[Exercise input]
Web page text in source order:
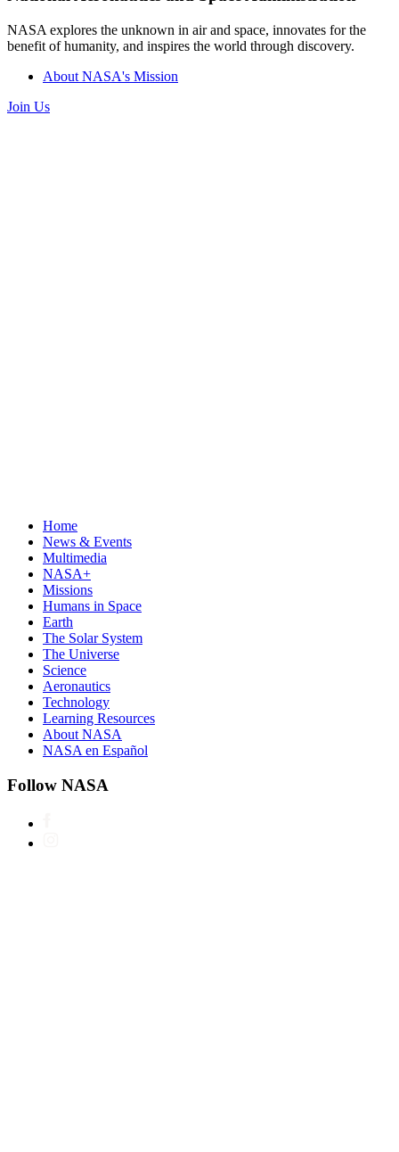
NASA explores the unknown in air and space, innovates for the
benefit of humanity, and inspires the world through discovery.
About NASA's Mission
Join Us
Home
News & Events
Multimedia
NASA+
Missions
Humans in Space
Earth
The Solar System
The Universe
Science
Aeronautics
Technology
Learning Resources
About NASA
NASA en Español
Follow NASA

[What is required] Repeat the listing above word for word, omitting the pictures.

[Problem solution]
Web page text in source order:
NASA explores the unknown in air and space, innovates for the
benefit of humanity, and inspires the world through discovery.
About NASA's Mission
Join Us
Home
News & Events
Multimedia
NASA+
Missions
Humans in Space
Earth
The Solar System
The Universe
Science
Aeronautics
Technology
Learning Resources
About NASA
NASA en Español
Follow NASA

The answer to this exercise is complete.